# Tracker EKS awning recommendations



## mybumpydog (Mar 11, 2018)

Hi folks, i am about as new to motor homes as you can get, our shiny new Tracker EKS is ours to collect on the 20th of March with no other motor home experience i could do with some advice.

We have the need for an awning and not sure which brand or style to buy, could do with some hints from other EKS owners,.

Many thanks for any help you may be able to offer.

Martin

PS, Our 1st trip out is on the 30thMarch.


----------



## Gretchibald (Jul 22, 2011)

Are you talking about a caravan style full awning or sides ( safari room it's called)etc to attach to your already fitted sun canopy or does the van not have one at all ?
What purpose do you have for it as most motorhomers just use the 'sun canopy' for that purpose.


----------



## Mrplodd (Mar 4, 2008)

I would be inclined to stay away from a “Safari room” very expensive and very heavy!

Andy


----------



## HurricaneSmith (Jul 13, 2007)

Welcome to the forum from me.

You don't say what your "need" for an awning is. We have a Tracker EKS and can honestly say the built in overhead awning is all we have ever needed. We rarely stop anywhere longer than a couple of nights and would find the effort in putting up and taking the thing down a bit of a faff. Our side locker is taken up with empty grey and fresh water trundle trucks, tools, power cables & continental adapters, water hoses and a rotary clothes dryer. 

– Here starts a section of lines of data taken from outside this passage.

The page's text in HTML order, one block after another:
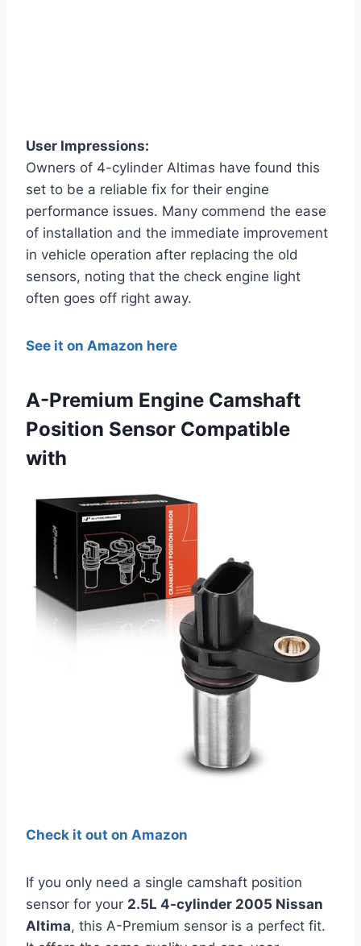
User Impressions:
Owners of 4-cylinder Altimas have found this
set to be a reliable fix for their engine
performance issues. Many commend the ease
of installation and the immediate improvement
in vehicle operation after replacing the old
sensors, noting that the check engine light
often goes off right away.
See it on Amazon here
A-Premium Engine Camshaft
Position Sensor Compatible
with
Check it out on Amazon
If you only need a single camshaft position
sensor for your 2.5L 4-cylinder 2005 Nissan
Altima, this A-Premium sensor is a perfect fit.
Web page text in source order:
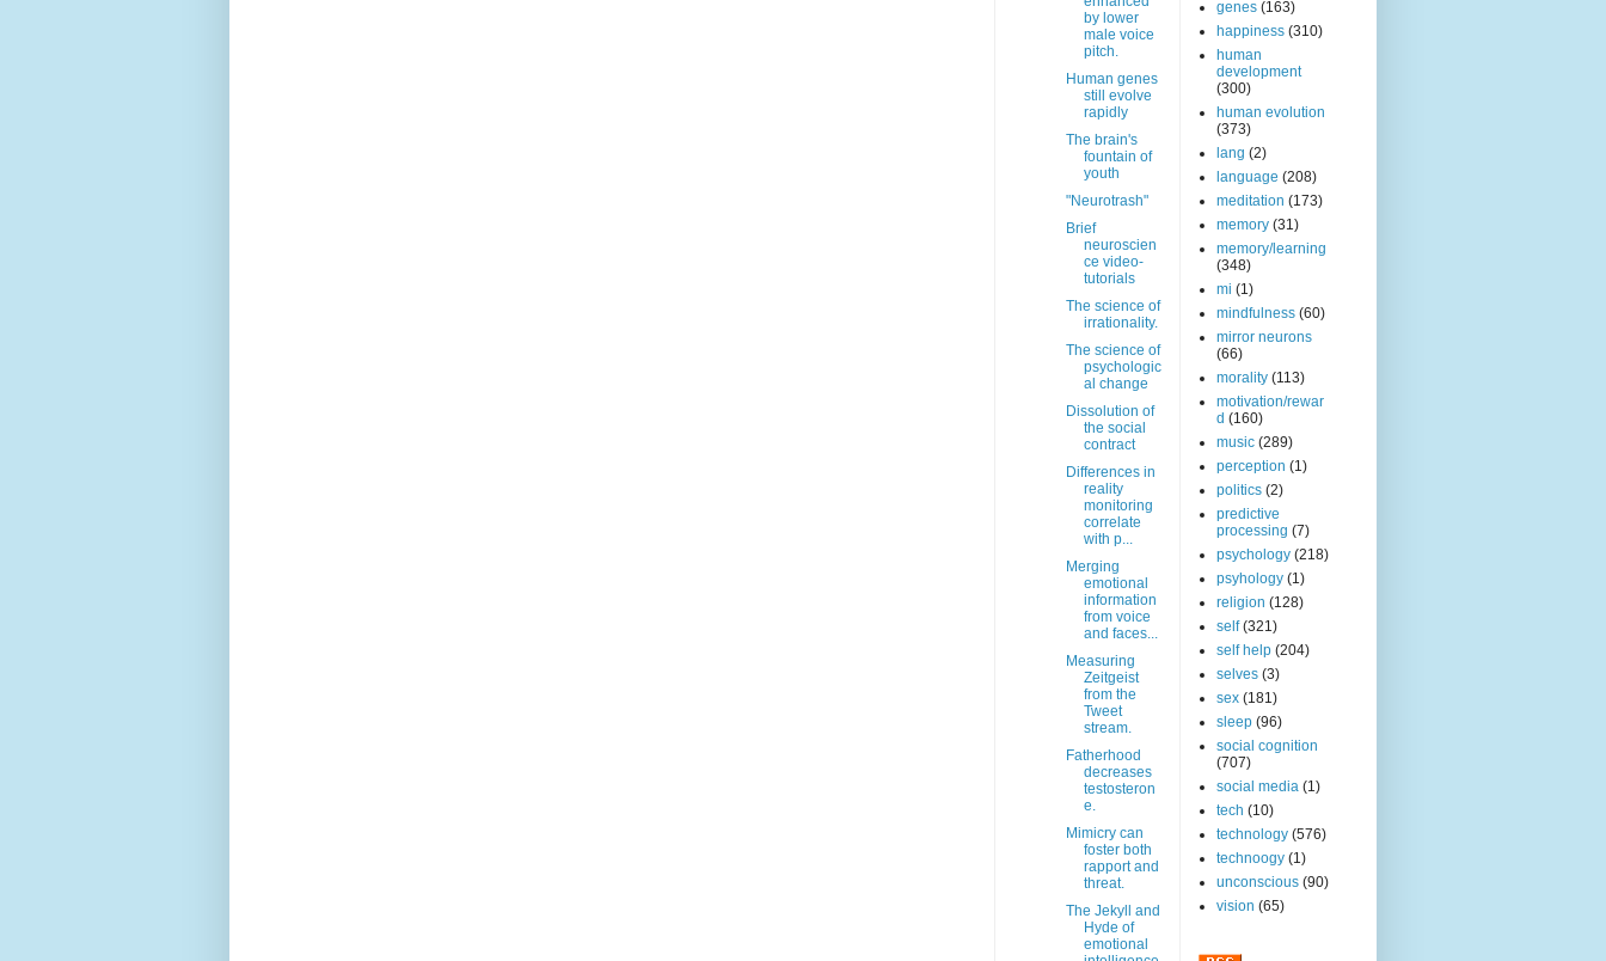
by lower
male voice
pitch.
Human genes
still evolve
rapidly
The brain's
fountain of
youth
"Neurotrash"
Brief
neuroscien
ce video-
tutorials
The science of
irrationality.
The science of
psychologic
al change
Dissolution of
the social
contract
Differences in
reality
monitoring
correlate
with p...
Merging
emotional
information
from voice
and faces...
Measuring
Zeitgeist
from the
Tweet
stream.
Fatherhood
decreases
testosteron
e.
Mimicry can
foster both
rapport and
threat.
The Jekyll and
Hyde of
emotional
genes (163)
happiness (310)
human
development
(300)
human evolution
(373)
lang (2)
language (208)
meditation (173)
memory (31)
memory/learning
(348)
mi (1)
mindfulness (60)
mirror neurons
(66)
morality (113)
motivation/rewar
d (160)
music (289)
perception (1)
politics (2)
predictive
processing (7)
psychology (218)
psyhology (1)
religion (128)
self (321)
self help (204)
selves (3)
sex (181)
sleep (96)
social cognition
(707)
social media (1)
tech (10)
technology (576)
technoogy (1)
unconscious (90)
vision (65)

They weigh a fair bit, so before you buy one, you may wish to consider the effect on your user payload. 

.


----------



## iansmithofotley (Oct 13, 2005)

When I bought my S/H, 2 years old, van, twelve years ago, there was a Fiamma Zip overhead awning fitted, which I use regularly at home and abroad. There was also a brand new Fiamma Zip Safari Room, which had never been used and I, too, have never used it (it is bulky, heavy, and it has been in my loft for twelve years). If I was to buy an awning for a new van, I would buy a 'drive away' awning. It would be a nightmare using a Safari Room, to go off for days and having to put it up and take it down each time, unless it was just used at camp sites for lengthy stays and where you had no intention of regularly going off in your van.


----------



## mybumpydog (Mar 11, 2018)

*EKS awning*

We are exploring the possibility of a drive away awning, we have seen a Vango which weighs 17.5 kg. We have a caravan at the moment and use the awning a lot for the very dirty dog and his crate etc. 
We may not use it all the time and choose to leave it at home if we will be having a couple of two or three night trips. The EKS has a sun canopy and if we get some dry weather i am sure that would be enough, but if we decide to buy a drive away, we just wanted some advise on the best sort.

Thanks


----------



## Spacerunner (Mar 18, 2006)

Have you thought of getting a 'dutch' windbreak. They are made of similar fabric to the fiamma/Omnistor awnings and stand over 5' tall. They incorporate a good guying system and are, indeed, windproof. And NOT striped! Most incorporate a window panel and they pack up quite reason


----------



## mybumpydog (Mar 11, 2018)

We picked our EKS Tracker up yesterday from Chelston and drove straight over to the Devon and Somerset trading standards Weigh bridge (hopefully fairly accurate).
The weight was 3080kg, for anybody out there that has any interest, this is unladen without fluids or passengers and only 20lt of fuel.


----------



## GMJ (Jun 24, 2014)

mybumpydog said:


> *We picked our EKS Tracker up yesterday from Chelston* and drove straight over to the Devon and Somerset trading standards Weigh bridge (hopefully fairly accurate).
> The weight was 3080kg, for anybody out there that has any interest, this is unladen without fluids or passengers and only 20lt of fuel.


Good luck!

Graham :serious:

PS We have a blow up Kampa drive away awning which might suit you. Just measure the height of your awning rail from the ground as they do 2 heights from memory.


----------